From the records below, give the number of lines that contain the string "joint", without any other text.
++++++
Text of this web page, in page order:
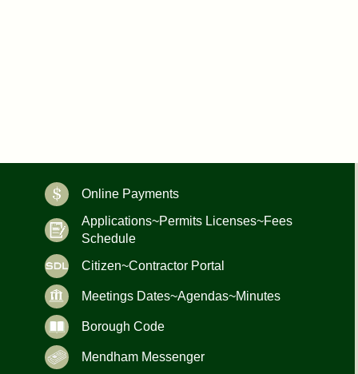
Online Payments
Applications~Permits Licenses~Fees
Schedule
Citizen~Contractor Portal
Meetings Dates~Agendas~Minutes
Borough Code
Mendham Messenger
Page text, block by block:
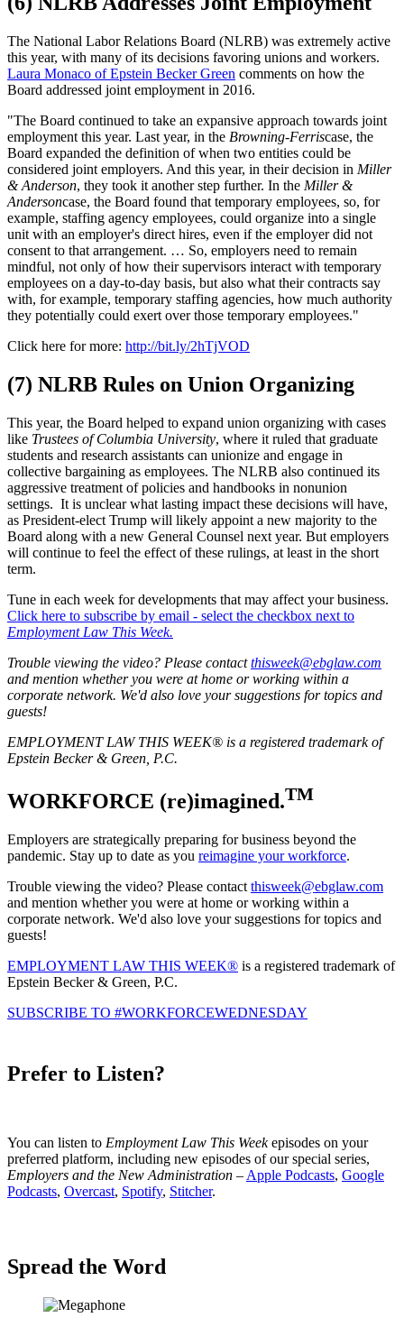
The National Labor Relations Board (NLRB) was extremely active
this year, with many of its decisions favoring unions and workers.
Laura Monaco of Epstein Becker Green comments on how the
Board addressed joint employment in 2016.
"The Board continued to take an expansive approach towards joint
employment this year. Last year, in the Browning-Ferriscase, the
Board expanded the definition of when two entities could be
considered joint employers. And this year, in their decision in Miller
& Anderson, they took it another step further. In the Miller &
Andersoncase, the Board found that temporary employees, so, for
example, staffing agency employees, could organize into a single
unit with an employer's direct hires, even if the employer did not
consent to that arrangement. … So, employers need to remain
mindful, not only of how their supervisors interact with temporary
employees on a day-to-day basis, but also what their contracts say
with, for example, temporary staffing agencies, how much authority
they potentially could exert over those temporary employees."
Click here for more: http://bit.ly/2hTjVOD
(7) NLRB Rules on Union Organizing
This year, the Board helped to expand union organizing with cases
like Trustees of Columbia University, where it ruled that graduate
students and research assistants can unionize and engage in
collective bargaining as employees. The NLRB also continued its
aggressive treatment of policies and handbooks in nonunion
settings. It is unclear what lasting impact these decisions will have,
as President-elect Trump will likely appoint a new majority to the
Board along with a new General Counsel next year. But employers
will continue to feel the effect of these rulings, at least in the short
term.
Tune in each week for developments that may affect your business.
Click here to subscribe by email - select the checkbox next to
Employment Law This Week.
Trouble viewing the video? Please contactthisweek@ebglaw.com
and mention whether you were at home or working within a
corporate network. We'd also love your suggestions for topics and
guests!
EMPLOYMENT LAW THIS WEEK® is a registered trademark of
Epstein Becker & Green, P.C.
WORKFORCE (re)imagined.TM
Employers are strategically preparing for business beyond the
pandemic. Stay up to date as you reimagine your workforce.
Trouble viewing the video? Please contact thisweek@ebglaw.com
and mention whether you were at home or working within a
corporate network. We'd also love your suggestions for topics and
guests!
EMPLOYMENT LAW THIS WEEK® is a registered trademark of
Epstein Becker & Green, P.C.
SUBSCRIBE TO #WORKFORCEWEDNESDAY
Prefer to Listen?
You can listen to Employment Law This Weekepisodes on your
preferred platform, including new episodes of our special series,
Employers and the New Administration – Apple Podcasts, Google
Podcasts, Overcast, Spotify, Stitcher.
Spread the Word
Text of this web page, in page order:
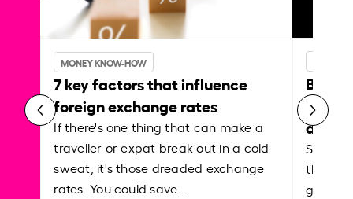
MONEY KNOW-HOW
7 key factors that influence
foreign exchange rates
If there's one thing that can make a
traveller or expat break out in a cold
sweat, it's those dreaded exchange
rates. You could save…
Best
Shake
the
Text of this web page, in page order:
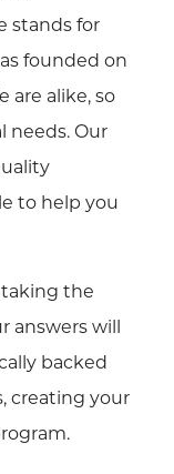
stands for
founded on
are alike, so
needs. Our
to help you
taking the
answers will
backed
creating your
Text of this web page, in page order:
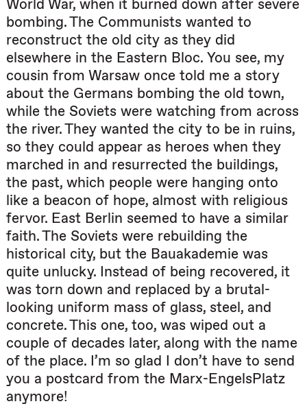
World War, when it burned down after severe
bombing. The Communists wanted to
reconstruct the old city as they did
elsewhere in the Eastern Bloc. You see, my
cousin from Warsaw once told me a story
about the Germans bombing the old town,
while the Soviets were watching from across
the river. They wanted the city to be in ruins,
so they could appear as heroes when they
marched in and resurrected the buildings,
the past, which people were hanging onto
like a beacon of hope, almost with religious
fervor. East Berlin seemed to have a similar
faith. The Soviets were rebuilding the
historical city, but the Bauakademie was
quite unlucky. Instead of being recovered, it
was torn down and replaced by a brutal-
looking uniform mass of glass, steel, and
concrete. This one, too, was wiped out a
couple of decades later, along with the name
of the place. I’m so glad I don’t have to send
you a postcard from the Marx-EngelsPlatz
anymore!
++++++
Answer to the exercise = 3